[Dataset items]
# # # # # # #
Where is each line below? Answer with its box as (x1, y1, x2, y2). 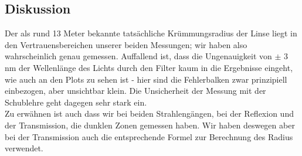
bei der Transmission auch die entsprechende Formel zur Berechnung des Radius (5, 130, 293, 143)
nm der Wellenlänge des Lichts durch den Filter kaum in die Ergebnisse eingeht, (5, 61, 293, 73)
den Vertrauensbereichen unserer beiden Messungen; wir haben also (5, 38, 247, 50)
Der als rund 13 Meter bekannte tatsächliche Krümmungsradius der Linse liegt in (5, 27, 297, 39)
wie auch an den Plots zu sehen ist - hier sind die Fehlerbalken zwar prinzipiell (5, 73, 287, 85)
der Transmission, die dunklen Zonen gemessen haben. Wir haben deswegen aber (5, 118, 295, 131)
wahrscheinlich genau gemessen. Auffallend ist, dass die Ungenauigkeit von (5, 50, 272, 62)
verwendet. (5, 142, 43, 154)
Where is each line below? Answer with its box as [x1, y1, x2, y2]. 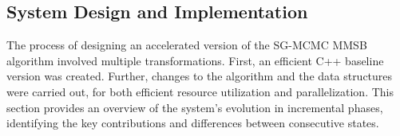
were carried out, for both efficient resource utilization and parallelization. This [6, 83, 394, 99]
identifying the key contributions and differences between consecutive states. [6, 115, 379, 131]
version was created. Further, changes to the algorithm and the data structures [6, 68, 393, 84]
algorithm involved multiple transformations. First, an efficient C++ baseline [6, 52, 384, 68]
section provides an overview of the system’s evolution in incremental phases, [6, 99, 383, 115]
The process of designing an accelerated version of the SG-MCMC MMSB [6, 37, 367, 53]
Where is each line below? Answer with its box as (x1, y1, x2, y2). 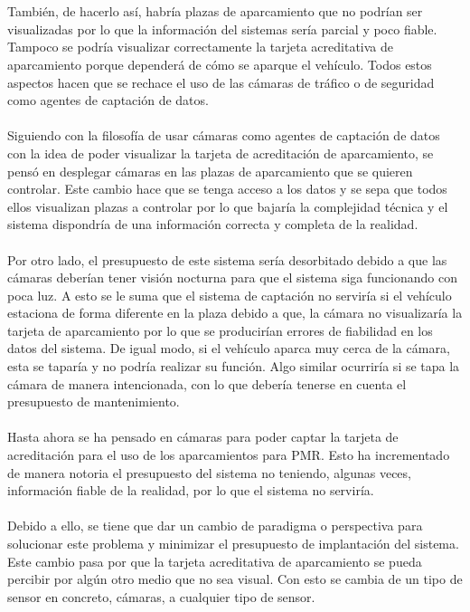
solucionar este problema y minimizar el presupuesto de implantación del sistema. (7, 534, 459, 552)
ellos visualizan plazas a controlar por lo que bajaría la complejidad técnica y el (7, 196, 448, 215)
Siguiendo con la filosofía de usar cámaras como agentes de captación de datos (7, 126, 440, 145)
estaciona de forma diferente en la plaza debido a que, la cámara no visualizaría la (7, 303, 463, 322)
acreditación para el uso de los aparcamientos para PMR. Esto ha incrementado (7, 445, 450, 464)
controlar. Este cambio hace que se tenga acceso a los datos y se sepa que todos (7, 179, 447, 198)
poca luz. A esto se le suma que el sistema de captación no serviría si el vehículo (7, 285, 452, 304)
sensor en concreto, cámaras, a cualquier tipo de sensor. (7, 587, 315, 606)
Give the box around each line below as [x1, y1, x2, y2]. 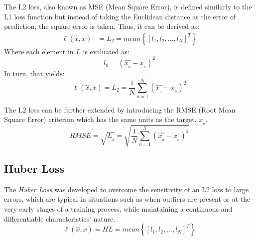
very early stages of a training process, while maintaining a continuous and [4, 204, 233, 214]
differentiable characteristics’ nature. [4, 213, 116, 224]
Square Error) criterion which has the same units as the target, [4, 114, 197, 124]
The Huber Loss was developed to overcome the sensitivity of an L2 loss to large [4, 184, 249, 194]
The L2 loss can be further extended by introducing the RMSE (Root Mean [4, 104, 236, 115]
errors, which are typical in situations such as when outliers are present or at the [4, 194, 251, 204]
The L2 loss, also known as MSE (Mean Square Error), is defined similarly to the [4, 1, 252, 11]
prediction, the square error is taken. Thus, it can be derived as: [4, 21, 200, 31]
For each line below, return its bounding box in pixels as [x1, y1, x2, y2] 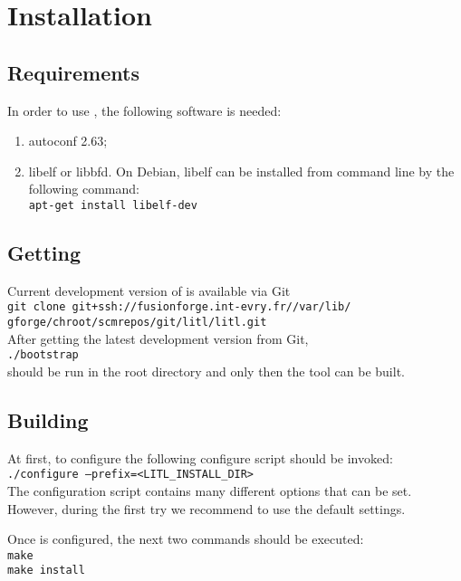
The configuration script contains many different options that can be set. [7, 481, 412, 500]
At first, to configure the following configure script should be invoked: [7, 448, 393, 467]
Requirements [7, 58, 139, 86]
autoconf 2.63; [28, 131, 108, 150]
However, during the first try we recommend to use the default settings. [7, 499, 406, 518]
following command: [28, 179, 139, 198]
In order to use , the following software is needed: [7, 100, 282, 119]
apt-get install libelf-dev [28, 198, 197, 212]
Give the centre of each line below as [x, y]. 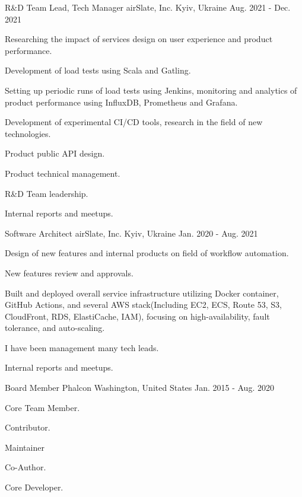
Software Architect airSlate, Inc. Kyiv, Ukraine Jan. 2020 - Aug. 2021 [131, 233]
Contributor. [28, 427]
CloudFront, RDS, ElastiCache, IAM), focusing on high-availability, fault [137, 316]
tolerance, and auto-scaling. [55, 328]
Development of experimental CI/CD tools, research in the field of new [134, 122]
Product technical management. [63, 173]
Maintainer [25, 447]
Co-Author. [26, 467]
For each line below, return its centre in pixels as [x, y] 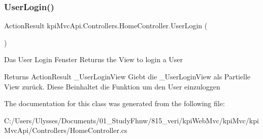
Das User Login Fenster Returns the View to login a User [94, 59]
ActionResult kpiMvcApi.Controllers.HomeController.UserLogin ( [106, 26]
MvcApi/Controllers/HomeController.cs [66, 130]
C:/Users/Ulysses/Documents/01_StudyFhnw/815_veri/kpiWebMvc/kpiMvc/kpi [131, 120]
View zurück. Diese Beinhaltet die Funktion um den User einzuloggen [112, 86]
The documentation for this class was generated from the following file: [114, 103]
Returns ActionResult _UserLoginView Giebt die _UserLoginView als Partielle [127, 76]
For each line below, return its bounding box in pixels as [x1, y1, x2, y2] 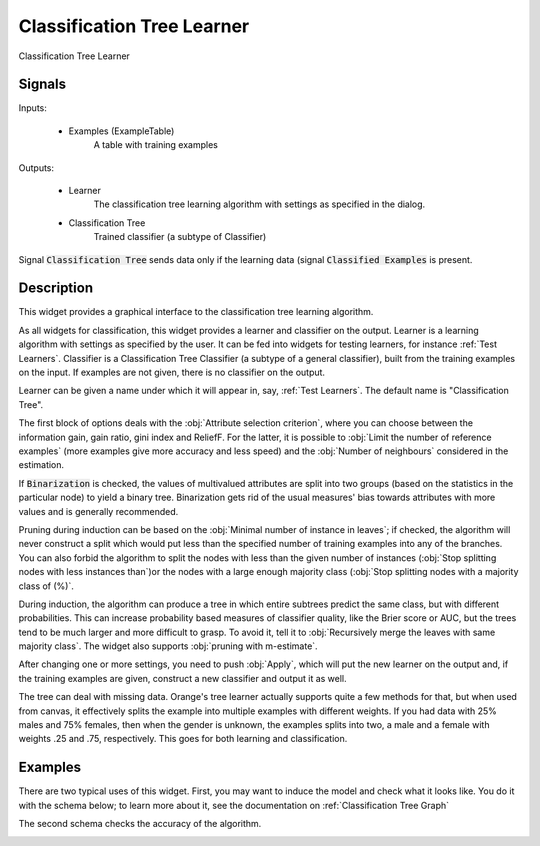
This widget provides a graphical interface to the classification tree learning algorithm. [18, 306, 374, 318]
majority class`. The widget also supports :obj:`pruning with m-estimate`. [18, 640, 319, 652]
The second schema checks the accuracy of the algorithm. [18, 818, 262, 830]
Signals [18, 76, 67, 93]
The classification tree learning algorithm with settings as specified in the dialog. [93, 198, 426, 210]
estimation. [18, 459, 65, 471]
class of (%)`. [18, 580, 74, 592]
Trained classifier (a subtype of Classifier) [93, 231, 267, 243]
# # # # # # #
What lines in the data hold the word "gemessen"? Return them.

Response
der Transmission, die dunklen Zonen gemessen haben. Wir haben deswegen aber (5, 118, 295, 131)
wahrscheinlich genau gemessen. Auffallend ist, dass die Ungenauigkeit von (5, 50, 272, 62)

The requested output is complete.